* [TASK DIRECTIONS]: Could you give again exactly, and only, the lines from the one holding "Web page text" through the end of the data, both ends included, with pictures left out?

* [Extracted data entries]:
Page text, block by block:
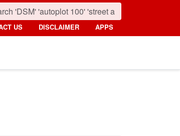
US DISCLAIMER APPS
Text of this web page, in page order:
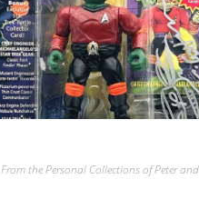
From the Personal Collections of Peter
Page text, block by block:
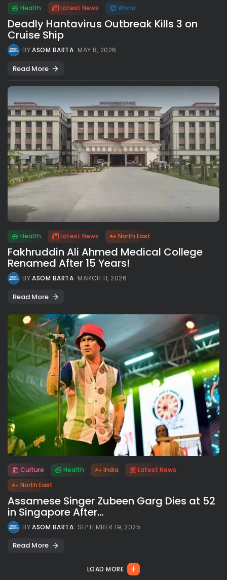
Health Latest News World
Deadly Hantavirus Outbreak Kills 3 on
Cruise Ship
BYASOM BARTA MAY 8, 2026
Read More
Health Latest News North East
Fakhruddin Ali Ahmed Medical College
Renamed After 15 Years!
BYASOM BARTA MARCH 11, 2026
Read More
Culture Health India
Latest News
North East
Assamese Singer Zubeen Garg Dies at 52
in Singapore After...
BYASOM BARTA SEPTEMBER 19, 2025
Read More
LOAD MORE
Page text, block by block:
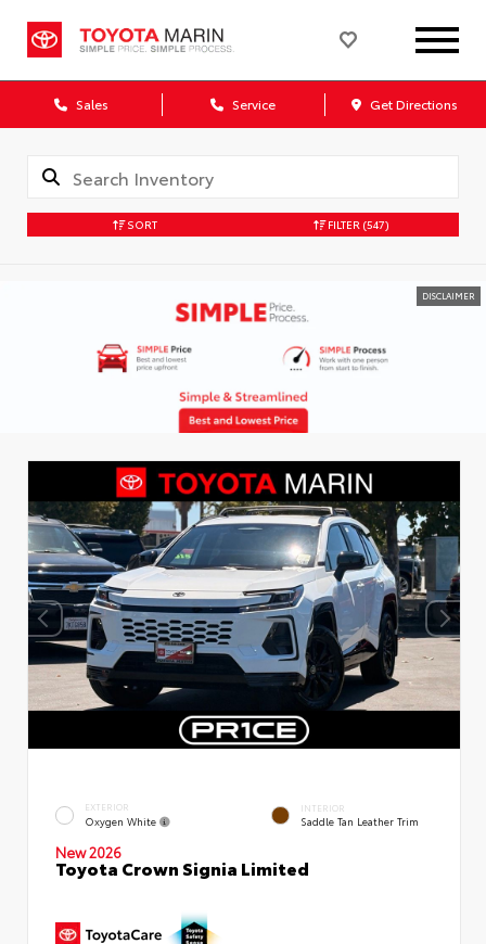
Sales Service Get Directions
SORT FILTER (547)
DISCLAIMER
EXTERIOR
Oxygen White
INTERIOR
Saddle Tan Leather Trim
New 2026
Toyota Crown Signia Limited
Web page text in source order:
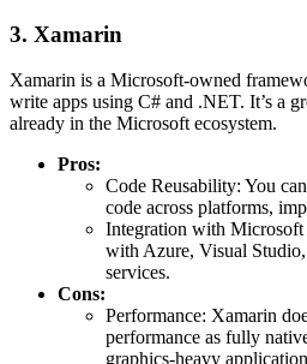
3. Xamarin
Xamarin is a Microsoft-owned
write apps using C# and .NET. It’s a
already in the Microsoft ecosystem.
Pros:
Code Reusability: You
code across platforms,
Integration with Microsoft
with Azure, Visual
services.
Cons:
Performance: Xamarin
performance as fully
graphics-heavy
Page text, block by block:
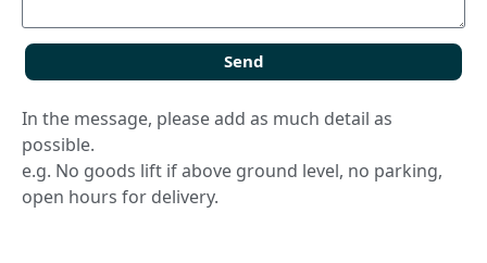
Send
In the message, please add as much detail as
possible.
e.g. No goods lift if above ground level, no parking,
open hours for delivery.
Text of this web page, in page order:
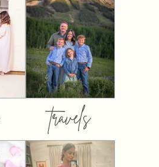
travels
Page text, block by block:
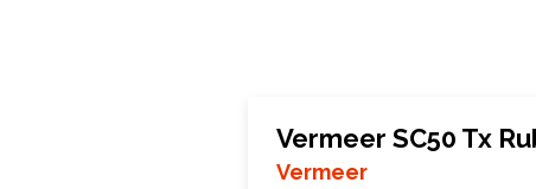
Vermeer SC50 Tx
Vermeer
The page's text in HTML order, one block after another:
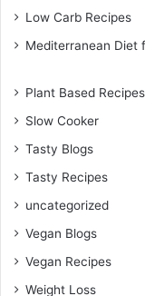
Low Carb Recipes
Mediterranean Diet
Plant Based Recipes
Slow Cooker
Tasty Blogs
Tasty Recipes
uncategorized
Vegan Blogs
Vegan Recipes
Weight Loss
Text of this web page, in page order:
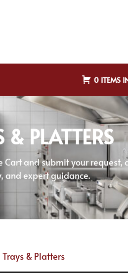
0 ITEMS
PLATTERS
and submit your request,
expert guidance.
& Platters
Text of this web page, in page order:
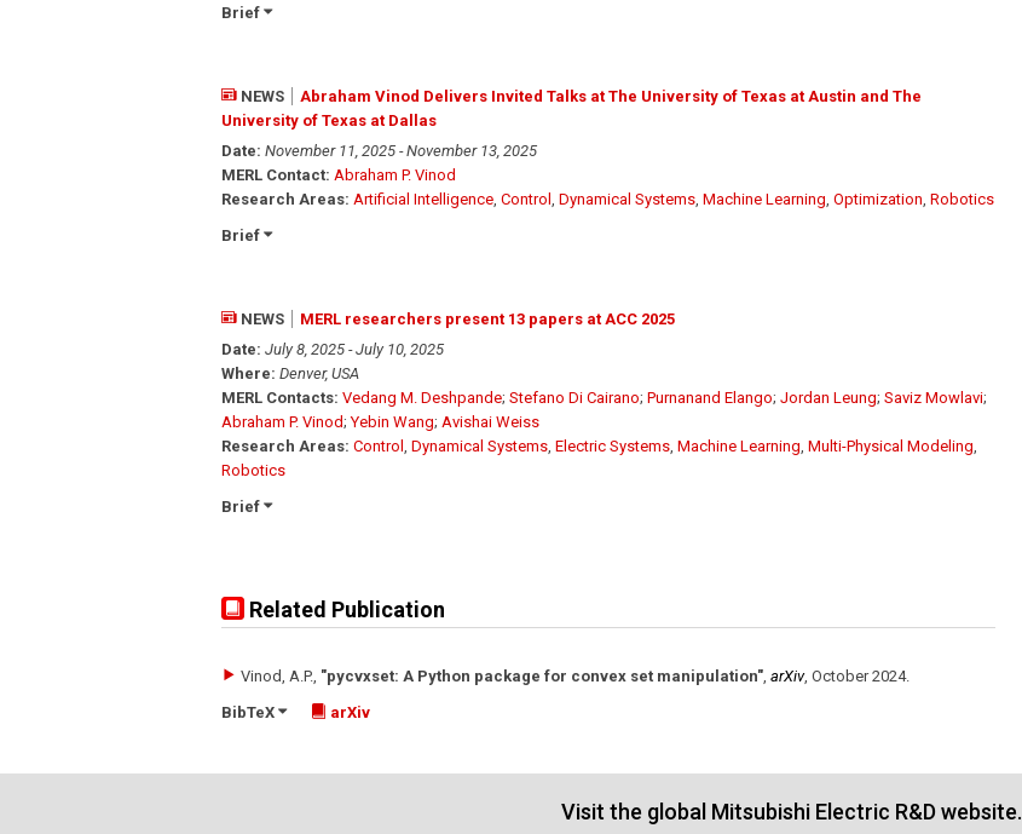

* [ANSWER SPACE]:
Web page text in source order:
3. Xamarin
Xamarin is a Microsoft-owned
write apps using C# and .NET. It’s a
already in the Microsoft ecosystem.
Pros:
Code Reusability: You
code across platforms,
Integration with Microsoft
with Azure, Visual
services.
Cons:
Performance: Xamarin
performance as fully
graphics-heavy
Page text, block by block:
Send
In the message, please add as much detail as
possible.
e.g. No goods lift if above ground level, no parking,
open hours for delivery.
Text of this web page, in page order:
travels
Page text, block by block:
Vermeer SC50 Tx
Vermeer
The page's text in HTML order, one block after another:
Low Carb Recipes
Mediterranean Diet
Plant Based Recipes
Slow Cooker
Tasty Blogs
Tasty Recipes
uncategorized
Vegan Blogs
Vegan Recipes
Weight Loss
Text of this web page, in page order:
0 ITEMS
PLATTERS
and submit your request,
expert guidance.
& Platters
Text of this web page, in page order:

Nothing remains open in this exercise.